- Directions for this task -
Each line of the data below from the one holding "run 53703) events" to the one holding "Answer as [x, y].", inclusive, is to be reproduced exactly; no other line belongs in the answer.

[Stored items from a collection]
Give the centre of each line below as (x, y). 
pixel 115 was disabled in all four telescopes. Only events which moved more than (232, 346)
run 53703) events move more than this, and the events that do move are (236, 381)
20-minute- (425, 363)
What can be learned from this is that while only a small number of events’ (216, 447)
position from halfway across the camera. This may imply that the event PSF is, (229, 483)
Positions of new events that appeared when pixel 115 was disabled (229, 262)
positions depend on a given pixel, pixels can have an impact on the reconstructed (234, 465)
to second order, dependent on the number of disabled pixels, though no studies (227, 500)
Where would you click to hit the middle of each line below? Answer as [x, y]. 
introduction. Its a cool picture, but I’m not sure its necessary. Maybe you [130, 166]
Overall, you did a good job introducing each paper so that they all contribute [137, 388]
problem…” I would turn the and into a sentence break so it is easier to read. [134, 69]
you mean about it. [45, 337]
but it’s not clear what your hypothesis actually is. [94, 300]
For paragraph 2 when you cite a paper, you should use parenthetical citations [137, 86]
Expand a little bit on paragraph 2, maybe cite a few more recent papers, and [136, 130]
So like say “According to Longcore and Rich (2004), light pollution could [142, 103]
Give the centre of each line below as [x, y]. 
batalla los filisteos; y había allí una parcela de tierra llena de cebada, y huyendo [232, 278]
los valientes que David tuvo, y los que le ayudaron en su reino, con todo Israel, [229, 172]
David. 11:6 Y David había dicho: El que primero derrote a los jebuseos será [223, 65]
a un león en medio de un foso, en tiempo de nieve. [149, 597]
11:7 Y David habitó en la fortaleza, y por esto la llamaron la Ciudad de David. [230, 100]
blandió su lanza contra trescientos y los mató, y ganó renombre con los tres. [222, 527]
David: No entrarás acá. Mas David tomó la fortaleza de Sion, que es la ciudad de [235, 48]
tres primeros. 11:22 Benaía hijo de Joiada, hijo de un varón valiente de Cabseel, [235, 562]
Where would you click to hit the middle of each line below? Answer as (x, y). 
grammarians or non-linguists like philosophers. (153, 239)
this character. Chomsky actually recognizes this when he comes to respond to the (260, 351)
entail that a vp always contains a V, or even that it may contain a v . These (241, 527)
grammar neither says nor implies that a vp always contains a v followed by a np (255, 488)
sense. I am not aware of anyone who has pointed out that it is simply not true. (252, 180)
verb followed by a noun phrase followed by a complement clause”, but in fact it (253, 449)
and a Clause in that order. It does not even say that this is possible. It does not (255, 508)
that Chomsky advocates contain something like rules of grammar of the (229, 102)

- Problem solution -
run 53703) events move more than this, and the events that do move are (236, 381)
20-minute- (425, 363)
What can be learned from this is that while only a small number of events’ (216, 447)
position from halfway across the camera. This may imply that the event PSF is, (229, 483)
Positions of new events that appeared when pixel 115 was disabled (229, 262)
positions depend on a given pixel, pixels can have an impact on the reconstructed (234, 465)
to second order, dependent on the number of disabled pixels, though no studies (227, 500)
Where would you click to hit the middle of each line below? Answer as [x, y]. 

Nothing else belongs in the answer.